__YOUR OBJECTIVE__
From the records below, output exactly the lines starting at the line with "covered - at home, for work, or on-the-go." and ending at the line with "Gervonta Davis vs. Ryan", both of them included, but no pictures.

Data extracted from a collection
::::::
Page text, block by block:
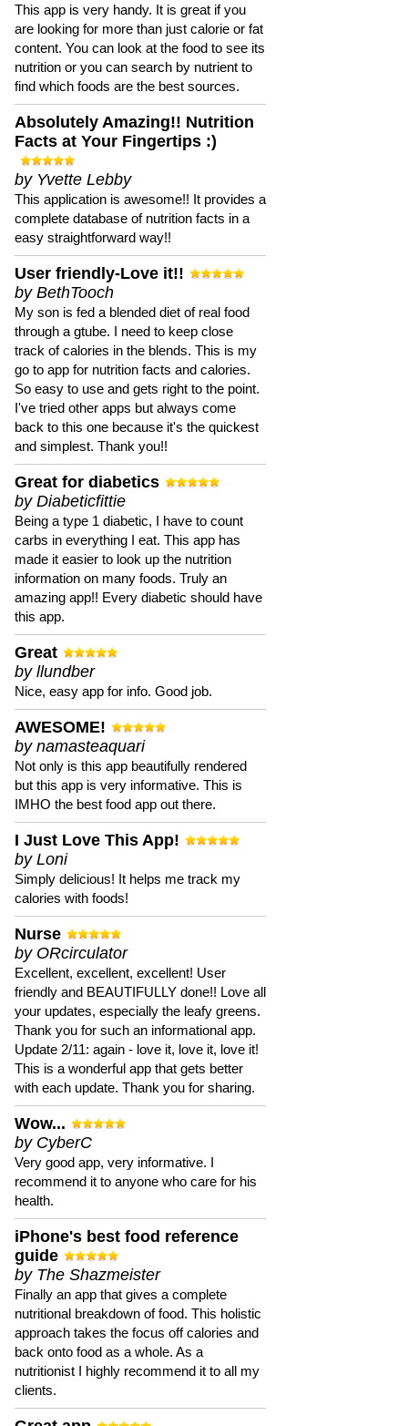
This app is very handy. It is great if you
are looking for more than just calorie or fat
content. You can look at the food to see its
nutrition or you can search by nutrient to
find which foods are the best sources.
Absolutely Amazing!! Nutrition
Facts at Your Fingertips :)
by Yvette Lebby
This application is awesome!! It provides a
complete database of nutrition facts in a
easy straightforward way!!
User friendly-Love it!!
by BethTooch
My son is fed a blended diet of real food
through a gtube. I need to keep close
track of calories in the blends. This is my
go to app for nutrition facts and calories.
So easy to use and gets right to the point.
I've tried other apps but always come
back to this one because it's the quickest
and simplest. Thank you!!
Great for diabetics
by Diabeticfittie
Being a type 1 diabetic, I have to count
carbs in everything I eat. This app has
made it easier to look up the nutrition
information on many foods. Truly an
amazing app!! Every diabetic should have
this app.
Great
by llundber
Nice, easy app for info. Good job.
AWESOME!
by namasteaquari
Not only is this app beautifully rendered
but this app is very informative. This is
IMHO the best food app out there.
I Just Love This App!
by Loni
Simply delicious! It helps me track my
calories with foods!
Nurse
by ORcirculator
Excellent, excellent, excellent! User
friendly and BEAUTIFULLY done!! Love all
your updates, especially the leafy greens.
Thank you for such an informational app.
Update 2/11: again - love it, love it, love it!
This is a wonderful app that gets better
with each update. Thank you for sharing.
Wow...
by CyberC
Very good app, very informative. I
recommend it to anyone who care for his
health.
iPhone's best food reference
guide
by The Shazmeister
Finally an app that gives a complete
nutritional breakdown of food. This holistic
approach takes the focus off calories and
back onto food as a whole. As a
nutritionist I highly recommend it to all my
clients.
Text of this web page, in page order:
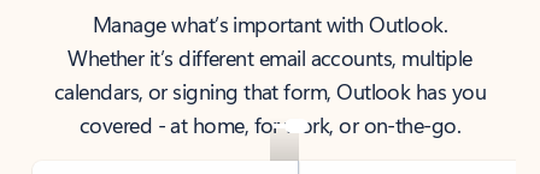
Manage what’s important with Outlook.
Whether it’s different email accounts, multiple
calendars, or signing that form, Outlook has you
covered - at home, for work, or on-the-go.
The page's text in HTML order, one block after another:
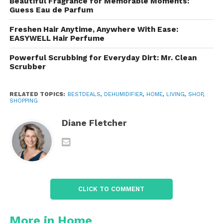
Meet theVellgoo
Dehumidifier: An Overview
Manufactures a range of dehumidifiers, but most
are characterized by these standout features:
pints/day for some models)
Large water tank with auto shut-off
Continuous drain option
Energy Star certification
Guess Eau de Parfum
Freshen Hair Anytime, Anywhere With Ease:
EASYWELL Hair Perfume
Powerful Scrubbing for Everyday Dirt: Mr. Clean
Scrubber
RELATED TOPICS: BESTDEALS, DEHUMIDIFIER, HOME, LIVING, SHOP,
SHOPPING
Diane Fletcher
CLICK TO COMMENT
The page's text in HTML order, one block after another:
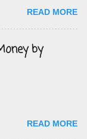
READ MORE
by
READ MORE
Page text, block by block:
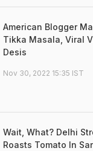
American Blogger
Tikka Masala, Viral
Desis
Nov 30, 2022 15:35 IST
Wait, What? Delhi
Roasts Tomato In
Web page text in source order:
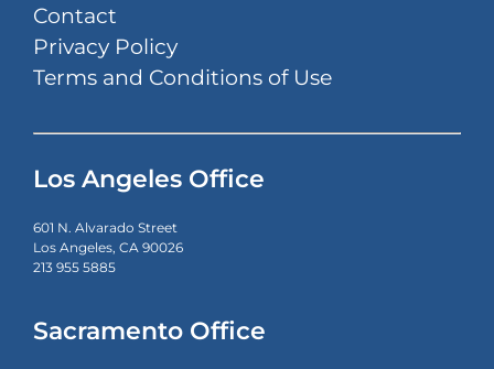
Contact
Privacy Policy
Terms and Conditions of Use
Los Angeles Office
601 N. Alvarado Street
Los Angeles, CA 90026
213 955 5885
Sacramento Office
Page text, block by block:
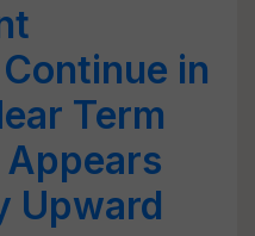
in
Term
Upward
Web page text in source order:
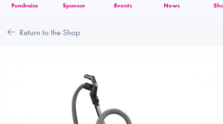
Fundraise Sponsor Events News
Return to the Shop
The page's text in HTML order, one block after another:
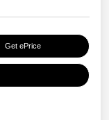
Get ePrice
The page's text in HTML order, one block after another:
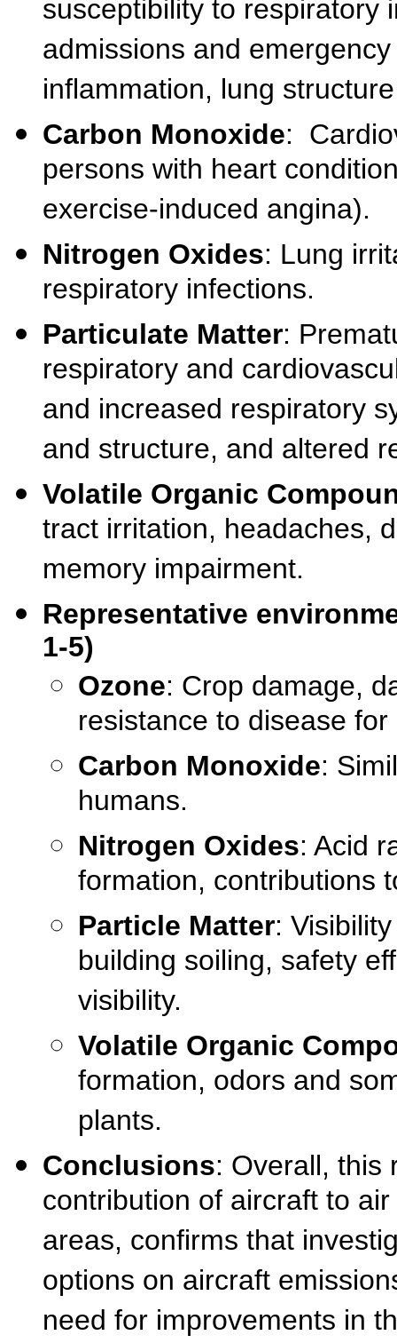
susceptibility to respiratory
admissions and
inflammation, lung
Carbon Monoxide:
persons with heart
exercise-induced angina).
Nitrogen Oxides: Lung
respiratory infections.
Particulate Matter:
respiratory and
and increased respiratory
and structure, and altered
Volatile Organic
tract irritation, headaches,
memory impairment.
Representative
1-5)
Ozone: Crop damage,
resistance to disease
Carbon Monoxide:
humans.
Nitrogen Oxides: Acid
formation, contributions
Particle Matter:
building soiling, safety
visibility.
Volatile Organic
formation, odors and
plants.
Conclusions: Overall, this
contribution of aircraft to
areas, confirms that
options on aircraft
need for improvements in
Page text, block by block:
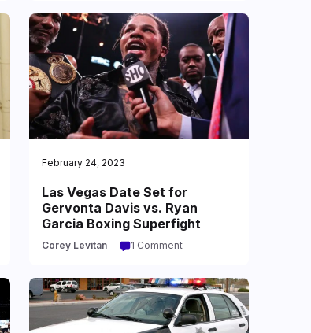
February 24, 2023
Las Vegas Date Set for
Gervonta Davis vs. Ryan
Garcia Boxing Superfight
Corey Levitan 1 Comment
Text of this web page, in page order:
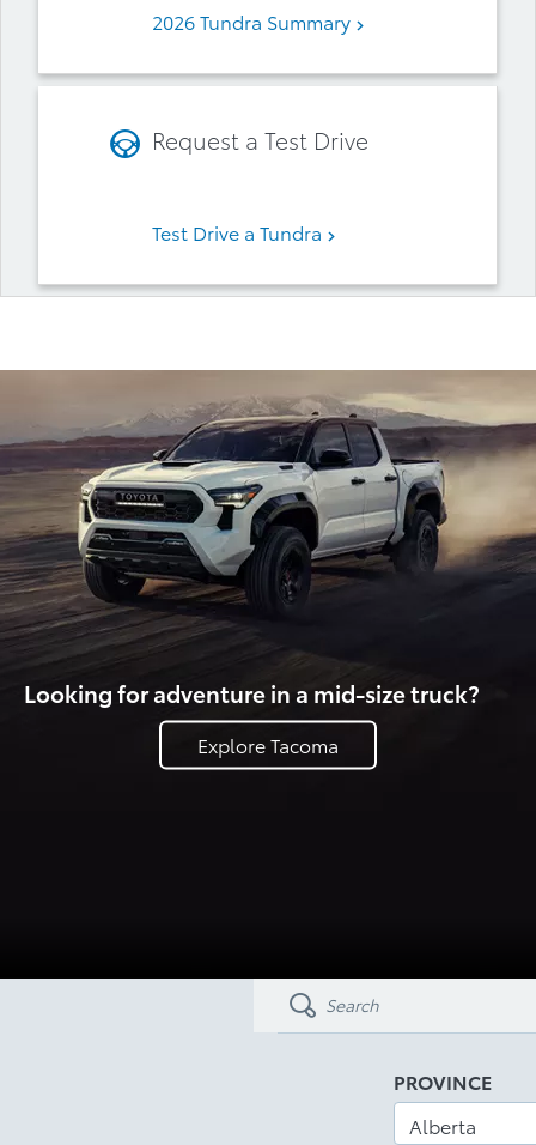
2026 Tundra Summary
Request a Test Drive
Test Drive a Tundra
Looking for adventure in a mid-size truck?
Explore Tacoma
PROVINCE
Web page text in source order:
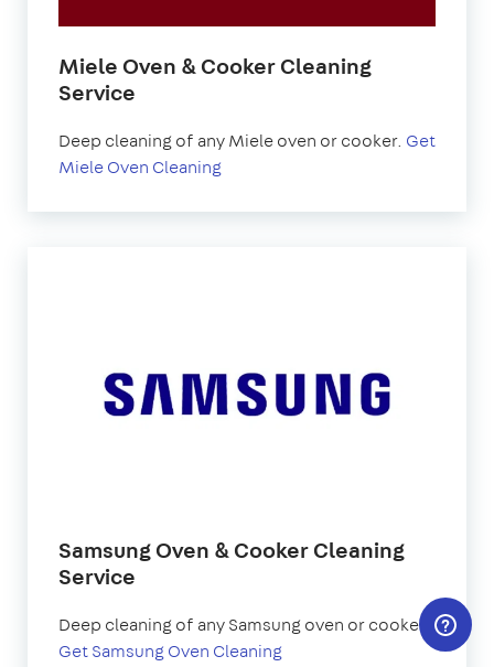
Miele Oven & Cooker Cleaning
Service
Deep cleaning of any Miele oven or cooker. Get
Miele Oven Cleaning
Samsung Oven & Cooker Cleaning
Service
Deep cleaning of any Samsung oven or cooker.
Get Samsung Oven Cleaning
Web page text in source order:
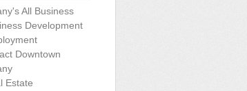
All Business
Development
Downtown
Estate
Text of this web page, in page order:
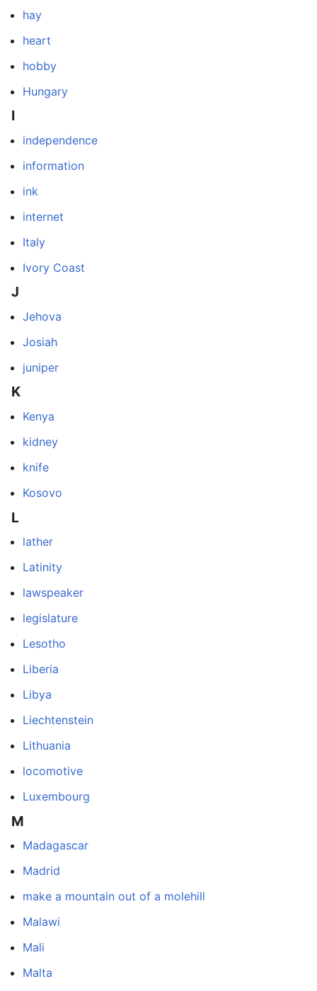
hay
heart
hobby
Hungary
I
independence
information
ink
internet
Italy
Ivory Coast
J
Jehova
Josiah
juniper
K
Kenya
kidney
knife
Kosovo
L
lather
Latinity
lawspeaker
legislature
Lesotho
Liberia
Libya
Liechtenstein
Lithuania
locomotive
Luxembourg
M
Madagascar
Madrid
make a mountain out of a molehill
Malawi
Mali
Malta
::::::
__ANSWER SECTION__
covered - at home, for work, or on-the-go.
The page's text in HTML order, one block after another:
Meet theVellgoo
Dehumidifier: An Overview
Manufactures a range of dehumidifiers, but most
are characterized by these standout features:
pints/day for some models)
Large water tank with auto shut-off
Continuous drain option
Energy Star certification
Guess Eau de Parfum
Freshen Hair Anytime, Anywhere With Ease:
EASYWELL Hair Perfume
Powerful Scrubbing for Everyday Dirt: Mr. Clean
Scrubber
RELATED TOPICS: BESTDEALS, DEHUMIDIFIER, HOME, LIVING, SHOP,
SHOPPING
Diane Fletcher
CLICK TO COMMENT
The page's text in HTML order, one block after another:
READ MORE
by
READ MORE
Page text, block by block:
American Blogger
Tikka Masala, Viral
Desis
Nov 30, 2022 15:35 IST
Wait, What? Delhi
Roasts Tomato In
Web page text in source order:
Contact
Privacy Policy
Terms and Conditions of Use
Los Angeles Office
601 N. Alvarado Street
Los Angeles, CA 90026
213 955 5885
Sacramento Office
Page text, block by block:
in
Term
Upward
Web page text in source order:
Fundraise Sponsor Events News
Return to the Shop
The page's text in HTML order, one block after another:
Get ePrice
The page's text in HTML order, one block after another:
susceptibility to respiratory
admissions and
inflammation, lung
Carbon Monoxide:
persons with heart
exercise-induced angina).
Nitrogen Oxides: Lung
respiratory infections.
Particulate Matter:
respiratory and
and increased respiratory
and structure, and altered
Volatile Organic
tract irritation, headaches,
memory impairment.
Representative
1-5)
Ozone: Crop damage,
resistance to disease
Carbon Monoxide:
humans.
Nitrogen Oxides: Acid
formation, contributions
Particle Matter:
building soiling, safety
visibility.
Volatile Organic
formation, odors and
plants.
Conclusions: Overall, this
contribution of aircraft to
areas, confirms that
options on aircraft
need for improvements in
Page text, block by block:
February 24, 2023
Las Vegas Date Set for
Gervonta Davis vs. Ryan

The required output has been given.